We Scaled Postgres to 10M Rows/Day. Here's Our Playbook.
Before reaching for a new database, we exhausted what Postgres could do. Partitioning, connection pooling, and smart indexing got us further than most people think possible.
Before reaching for a new database, we exhausted what Postgres could do. Partitioning, connection pooling, and smart indexing got us further than most people think possible.

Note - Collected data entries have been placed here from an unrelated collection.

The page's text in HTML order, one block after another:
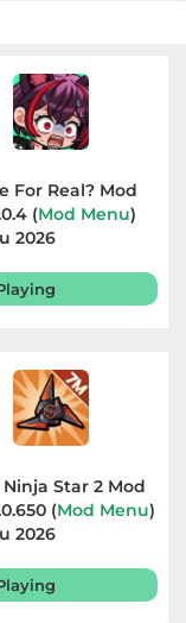
For Real? Mod
(Mod Menu)
2026
Star 2 Mod
(Mod Menu)
2026
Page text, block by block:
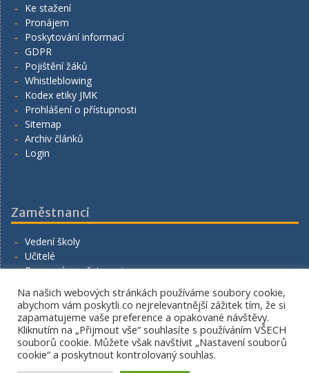
Ke stažení
Pronájem
Poskytování informací
GDPR
Pojištění žáků
Whistleblowing
Kodex etiky JMK
Prohlášení o přístupnosti
Sitemap
Archiv článků
Login
Zaměstnanci
Vedení školy
Učitelé
Provozní zaměstnanci
Napište nám
Copyright. All rights reserved.
Na našich webových stránkách používáme soubory cookie,
abychom vám poskytli co nejrelevantnější zážitek tím, že si
zapamatujeme vaše preference a opakované návštěvy.
Kliknutím na „Přijmout vše“ souhlasíte s používáním VŠECH
souborů cookie. Můžete však navštívit „Nastavení souborů
cookie“ a poskytnout kontrolovaný souhlas.
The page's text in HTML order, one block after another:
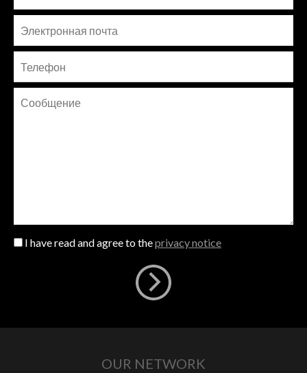
I have read and agree to theprivacy notice
OUR NETWORK
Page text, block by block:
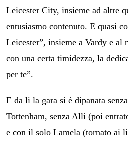
Leicester City, insieme ad altre
entusiasmo contenuto. E quasi
Leicester”, insieme a Vardy e
con una certa timidezza, la
per te”.
E da lì la gara si è dipanata
Tottenham, senza Alli (poi
e con il solo Lamela (tornato ai
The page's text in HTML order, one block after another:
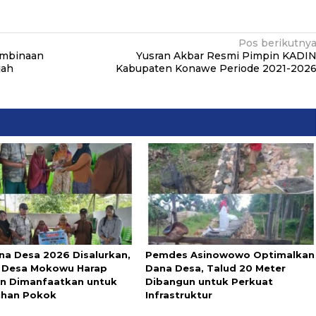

When our write volume hit 5M rows/day, the team started talking about migrating to a time-series database. Instead, we spent two weeks optimizing our Postgres setup.
Partitioning
We partitioned our events table by month using declarative partitioning. Queries that used to scan billions of rows now only touch the relevant partition. Our p99 query latency dropped from 2.3s to 180ms.

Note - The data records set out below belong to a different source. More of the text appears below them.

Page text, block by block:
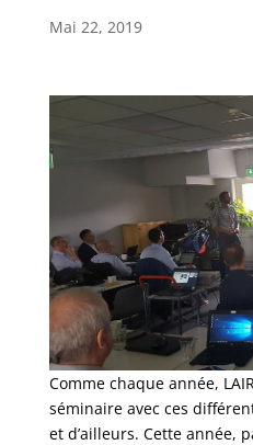
Mai 22, 2019
Comme chaque année,
séminaire avec ces
et d’ailleurs. Cette année,
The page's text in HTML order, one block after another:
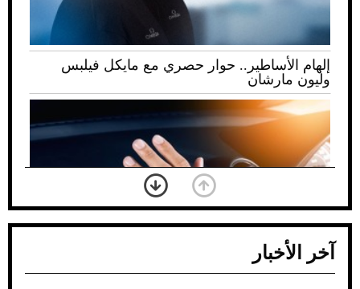
إلهام الأساطير.. حوار حصري مع مايكل فيلبس
وليون مارشان
آخر الأخبار
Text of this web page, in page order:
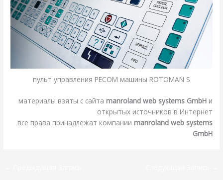
пульт управления PECOM машины ROTOMAN S
материалы взяты с сайта manroland web systems GmbHи
открытых источников в Интернет
все права принадлежат компании manroland web systems
GmbH
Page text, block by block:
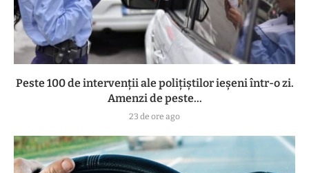
Peste 100 de intervenții ale polițiștilor ieșeni într-o zi.
Amenzi de peste...
23 de ore ago

Connection Pooling with PgBouncer
We were running out of connections with 200 application instances. PgBouncer in transaction mode reduced our active connections from 800 to 40, and our connection-related errors dropped to zero.
Partial Indexes
Instead of indexing entire columns, we created partial indexes for the queries we actually run. CREATE INDEX idx_active_users ON users (email) WHERE deleted_at IS NULL saved us 60% of index storage.
BRIN Indexes for Time-Series Data
For our append-only event tables, BRIN indexes are perfect. They're tiny (1000x smaller than B-tree) and nearly as fast for range queries on naturally ordered data.
The Lesson
Postgres can handle more than you think. The urge to adopt a new database is often a symptom of not understanding the one you already have.